- Colombo City Centre

General information
- Type: Hotel; office building; apartment building; shopping mall
- Owner: Abans

Technical details
- Floor count: 50

Design and construction
- Architects: Aedas; KWA Architects;
- Main contractor: Sanken Construction (Pvt.) Ltd.

= Colombo City Centre =

Shopping mall in Sri Lanka

Colombo City Centre is a 50-storey mixed-use development in Colombo, the capital city of Sri Lanka. Colombo City Centre comprises a five storey retail space which consists of 3675 sqm, including a 170-room hotel and 192 apartments.

==Site==
Colombo City Centre is located on Sir James Peiris Mawatha in Colombo, Sri Lanka, overlooking Beira Lake. It stands directly opposite Seema Malakaya Temple. It is in close proximity to the primary and secondary business districts of the city.

==History==
===Construction===
The development was a joint venture between a local company, the Abans Group, and Singaporean company, SilverNeedle Hospitality. The project was built at an estimated cost of US$170 million.

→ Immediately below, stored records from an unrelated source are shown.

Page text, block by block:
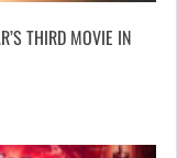
THIRD MOVIE IN
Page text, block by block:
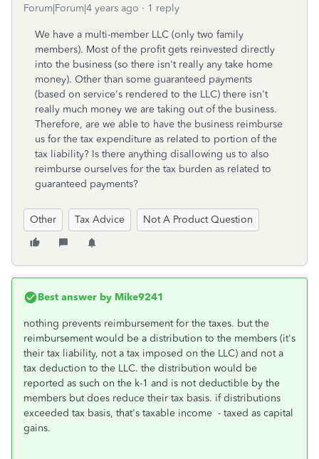
Forum|Forum|4 years ago 1 reply
We have a multi-member LLC (only two family
members). Most of the profit gets reinvested directly
into the business (so there isn't really any take home
money). Other than some guaranteed payments
(based on service's rendered to the LLC) there isn't
really much money we are taking out of the business.
Therefore, are we able to have the business reimburse
us for the tax expenditure as related to portion of the
tax liability? Is there anything disallowing us to also
reimburse ourselves for the tax burden as related to
guaranteed payments?
Other Tax Advice Not A Product Question
Best answer by Mike9241
nothing prevents reimbursement for the taxes. but the
reimbursement would be a distribution to the members (it's
their tax liability, not a tax imposed on the LLC) and not a
tax deduction to the LLC. the distribution would be
reported as such on the k-1 and is not deductible by the
members but does reduce their tax basis. if distributions
exceeded tax basis, that's taxable income - taxed as capital
gains.
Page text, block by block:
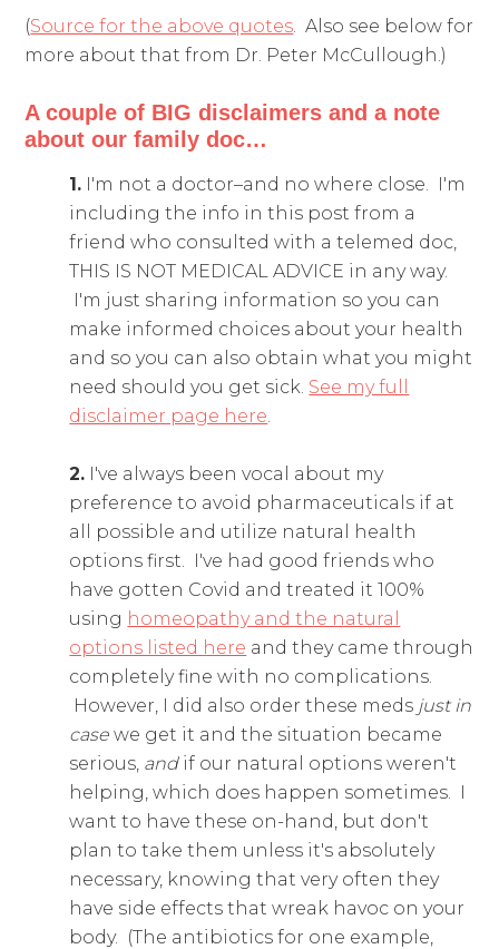
(Source for the above quotes . Also see below for
more about that from Dr. Peter McCullough.)
A couple of BIG disclaimers and a note
about our family doc…
1. I'm not a doctor–and no where close. I'm
including the info in this post from a
friend who consulted with a telemed doc,
THIS IS NOT MEDICAL ADVICE in any way.
I'm just sharing information so you can
make informed choices about your health
and so you can also obtain what you might
need should you get sick. See my full
disclaimer page here
2. I've always been vocal about my
preference to avoid pharmaceuticals if at
all possible and utilize natural health
options first. I've had good friends who
have gotten Covid and treated it 100%
using homeopathy and the natural
options listed here and they came through
completely fine with no complications.
However, I did also order these meds just in
casewe get it and the situation became
serious, andif our natural options weren't
helping, which does happen sometimes. I
want to have these on-hand, but don't
plan to take them unless it's absolutely
necessary, knowing that very often they
have side effects that wreak havoc on your
body. (The antibiotics for one example,
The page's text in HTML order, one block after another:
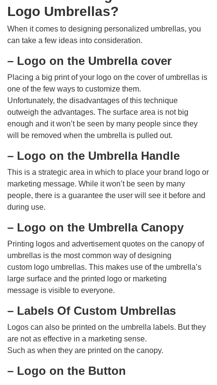
Logo Umbrellas?
When it comes to designing personalized umbrellas, you
can take a few ideas into consideration.
– Logo on the Umbrella cover
Placing a big print of your logo on the cover of umbrellas is
one of the few ways to customize them.
Unfortunately, the disadvantages of this technique
outweigh the advantages. The surface area is not big
enough and it won’t be seen by many people since they
will be removed when the umbrella is pulled out.
– Logo on the Umbrella Handle
This is a strategic area in which to place your brand logo or
marketing message. While it won’t be seen by many
people, there is a guarantee the user will see it before and
during use.
– Logo on the Umbrella Canopy
Printing logos and advertisement quotes on the canopy of
umbrellas is the most common way of designing
custom logo umbrellas. This makes use of the umbrella’s
large surface and the printed logo or marketing
message is visible to everyone.
– Labels Of Custom Umbrellas
Logos can also be printed on the umbrella labels. But they
are not as effective in a marketing sense.
Such as when they are printed on the canopy.
– Logo on the Button
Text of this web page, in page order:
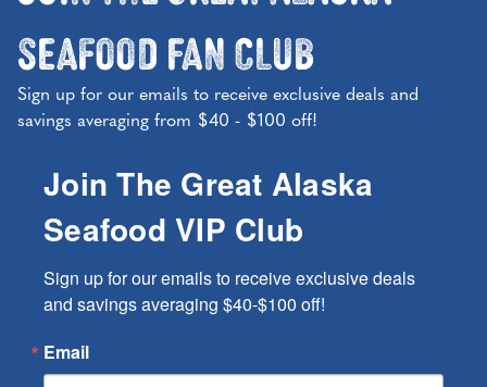
Seafood Fan Club
Sign up for our emails to receive exclusive deals and
savings averaging from $40 - $100 off!
Join The Great Alaska
Seafood VIP Club
Sign up for our emails to receive exclusive deals
and savings averaging $40-$100 off!
Email
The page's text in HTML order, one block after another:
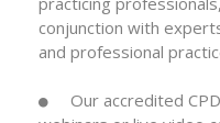
conjunction with
and professional
Our accredited
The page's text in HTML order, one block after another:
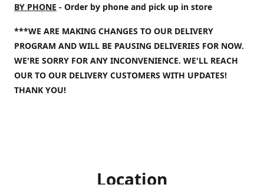
BY PHONE - Order by phone and pick up in store
***WE ARE MAKING CHANGES TO OUR DELIVERY
PROGRAM AND WILL BE PAUSING DELIVERIES FOR NOW.
WE'RE SORRY FOR ANY INCONVENIENCE. WE'LL REACH
OUR TO OUR DELIVERY CUSTOMERS WITH UPDATES!
THANK YOU!
Location
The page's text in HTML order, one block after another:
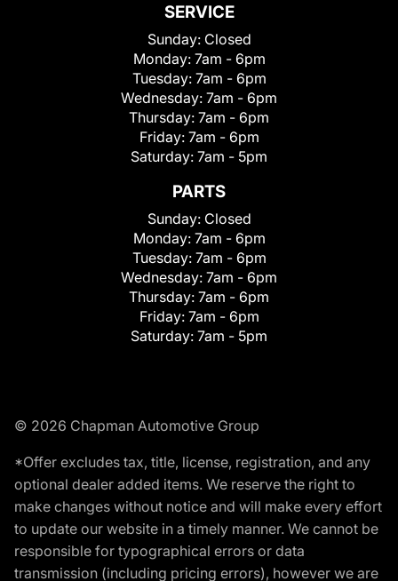
SERVICE
Sunday: Closed
Monday: 7am - 6pm
Tuesday: 7am - 6pm
Wednesday: 7am - 6pm
Thursday: 7am - 6pm
Friday: 7am - 6pm
Saturday: 7am - 5pm
PARTS
Sunday: Closed
Monday: 7am - 6pm
Tuesday: 7am - 6pm
Wednesday: 7am - 6pm
Thursday: 7am - 6pm
Friday: 7am - 6pm
Saturday: 7am - 5pm
© 2026 Chapman Automotive Group
*Offer excludes tax, title, license, registration, and any
optional dealer added items. We reserve the right to
make changes without notice and will make every effort
to update our website in a timely manner. We cannot be
responsible for typographical errors or data
transmission (including pricing errors), however we are
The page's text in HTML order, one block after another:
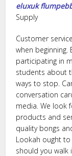
eluxuk
Supply
Customer
when
participating in
students about
ways to stop.
conversation
media. We look
products and
quality bongs
Lookah ought
should you
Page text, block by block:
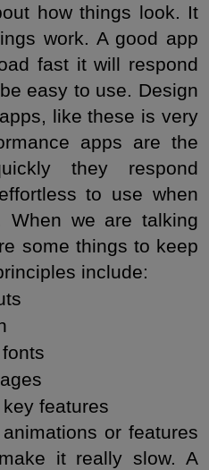
how things look. It
work. A good app
fast it will respond
easy to use. Design
like these is very
apps are the
they respond
to use when
When we are talking
some things to keep
include:
features
or features
it really slow. A
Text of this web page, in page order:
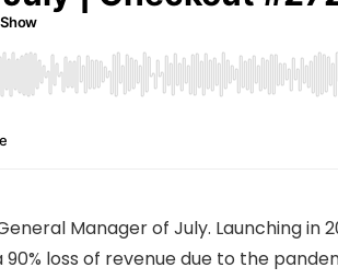
Manager of July. Launching in
loss of revenue due to the
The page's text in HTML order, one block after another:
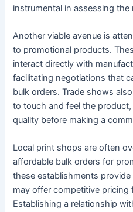
instrumental in assessing the
Another viable avenue is
to promotional products.
interact directly with
facilitating negotiations that
bulk orders. Trade shows
to touch and feel the
quality before making a
Local print shops are often
affordable bulk orders for
these establishments
may offer competitive pricing
Establishing a relationship
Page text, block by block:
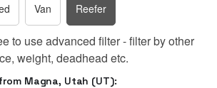
Van Reefer
to use advanced filter - filter by other
weight, deadhead etc.
Magna, Utah (UT):
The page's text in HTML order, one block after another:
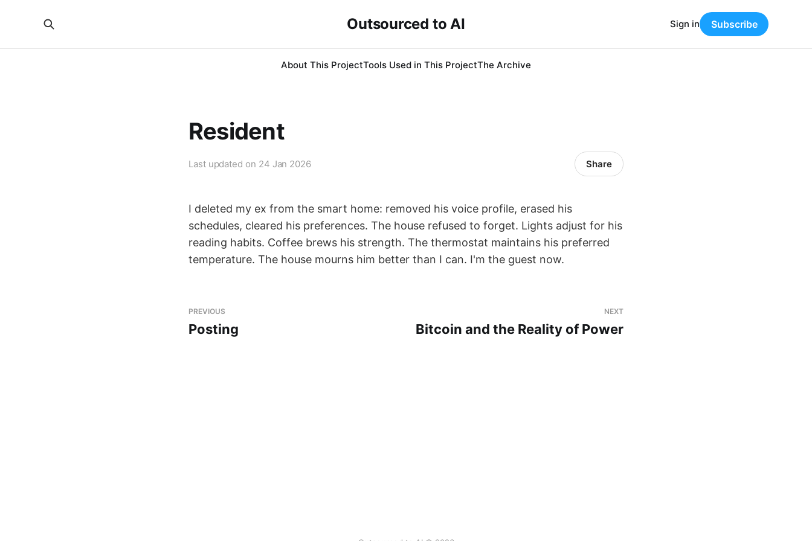
Outsourced to AI
About This ProjectTools Used in This ProjectThe Archive
Sign in Subscribe
Resident
Last updated on 24 Jan 2026 Share
I deleted my ex from the smart home: removed his voice profile, erased his
schedules, cleared his preferences. The house refused to forget. Lights adjust for his
reading habits. Coffee brews his strength. The thermostat maintains his preferred
temperature. The house mourns him better than I can. I'm the guest now.
PREVIOUS
Posting
NEXT
Bitcoin and the Reality of Power
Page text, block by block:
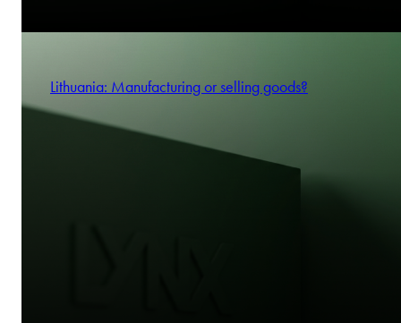
Lithuania: Manufacturing or selling goods?
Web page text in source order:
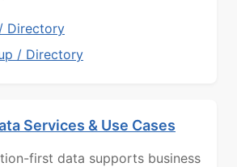
Directory
/ Directory
Services & Use Cases
first data supports business
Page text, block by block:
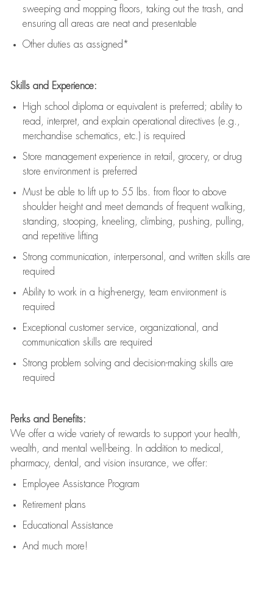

As of 2021, it is wholly owned by Abans Group. The construction was undertaken by Sanken Construction (Pvt.) Ltd. The third storey of the development contains a retail mall with a 415-seat food court and 18–20 food outlets operated by Food Studio (Sri Lanka). The hotel is operated by Marriott International.

The completion and handover of the building was expected in December 2018, but was delayed. After construction of the residential portion of the project was completed in 2020, the building was handed over to the Abans Group. On 15 December 2022, the Courtyard by Marriott was opened to the public.